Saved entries
###

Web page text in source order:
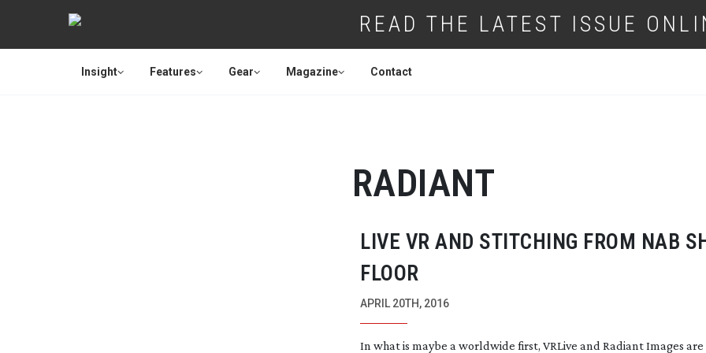
READ THE LATEST ISSUE
Insight Features Gear Magazine Contact
RADIANT
LIVE VR AND STITCHING FROM NAB
FLOOR
APRIL 20TH, 2016
In what is maybe a worldwide first, VRLive and Radiant Images are
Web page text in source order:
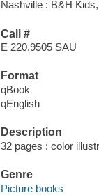
Nashville : B&H
Call #
E 220.9505 SAU
Format
qBook
qEnglish
Description
32 pages : color
Genre
Picture books
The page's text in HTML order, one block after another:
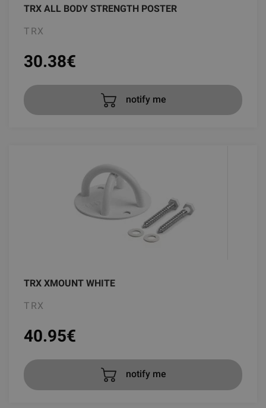
TRX ALL BODY STRENGTH POSTER
TRX
30.38€
notify me
TRX XMOUNT WHITE
TRX
40.95€
notify me
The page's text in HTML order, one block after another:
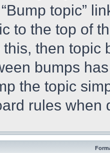
topic”
to the top of
then topic
bumps
the topic
rules when
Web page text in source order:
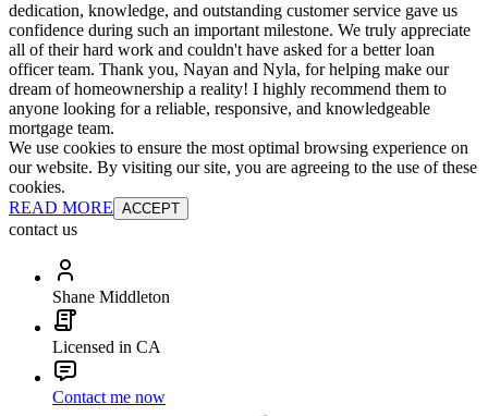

###

# WHAT IS REQUIRED
With the images excluded, reproduce the data above precisely as written.

# SOLUTION TO THIS TASK
Web page text in source order:
READ THE LATEST ISSUE
Insight Features Gear Magazine Contact
RADIANT
LIVE VR AND STITCHING FROM NAB
FLOOR
APRIL 20TH, 2016
In what is maybe a worldwide first, VRLive and Radiant Images are
Web page text in source order:
Nashville : B&H
Call #
E 220.9505 SAU
Format
qBook
qEnglish
Description
32 pages : color
Genre
Picture books
The page's text in HTML order, one block after another:
TRX ALL BODY STRENGTH POSTER
TRX
30.38€
notify me
TRX XMOUNT WHITE
TRX
40.95€
notify me
The page's text in HTML order, one block after another:
topic”
to the top of
then topic
bumps
the topic
rules when
Web page text in source order:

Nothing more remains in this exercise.